The Royal Navy's Fleet Air Arm

HMS Bulwark 1958

NAM 1 A/E Jim Cowell

849 Squadron, 'D' Flight

AEW.1 (AD-4W)

The arrestor wires can be seen across the deck. Counting from aft, the aim is to hook onto number 3. This Guppy looks as if it will catch number 2. Once down it must quickly be unhooked, the hook stowed ( a manual operation on these) and the 'plane taxied to the parking area. There's another in the circuit which can be seen coming in the distance. The round painted area just in front of the Skyraider is the aft lift (elevator) used to move aircraft between the flight deck and the hangar deck.
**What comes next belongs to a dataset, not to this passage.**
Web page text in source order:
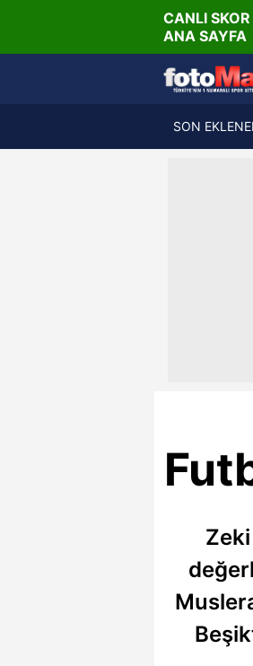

Down safely and free of the wire. The mechanics have stowed the hook and checked the tail wheel locking pin is now disengaged. Meanwhile the pilot waits to receive clearance to taxi or, if he is last one down, to leave it there and let the ground crew park it with a tractor. The letter "B" on the vertical tail signifies that this Skyraider is assigned to HMS Bulwark.

The jets have been catapulted and gone leaving the humble Guppies to make a free take off along the deck. A catapult launch of a Skyraider was rare and then only done to give an aircrew the 'feel'. The forward lift is visible as is the beginning of the Angle Deck.

 Skyraider with your pregnant look,
I read you like an open book.
One day, when letters you have brought
And on the deck you are safely caught,
You will collapse with labour pain,
Producing infant aeroplane.


An idle moment between flying operations and taken advantage of by the maintenance crew to get their overalls and headgear off to cool down a little. The Guppies were always parked at the aft end of the flight deck ready for 'instant' launch.

It's almost the end of the voyage and the ship is in the English Channel on it's way to Portsmouth. On the way past Lands End, the aircraft will leave the ship for the very last time to return to their Headquarters and home base in Cornwall. The maintenance crews will follow after the ship docks about two days later. The comments on the radome are just a bit of humour to be read by the HQ receiving crew when the Guppies arrive. 'Oggieland' is a term of endearment applied by RN sailors to The West Country of England; especially Cornwall and Devon. The term is derived from 'oggie' which is a colloquial name for a Cornish pasty.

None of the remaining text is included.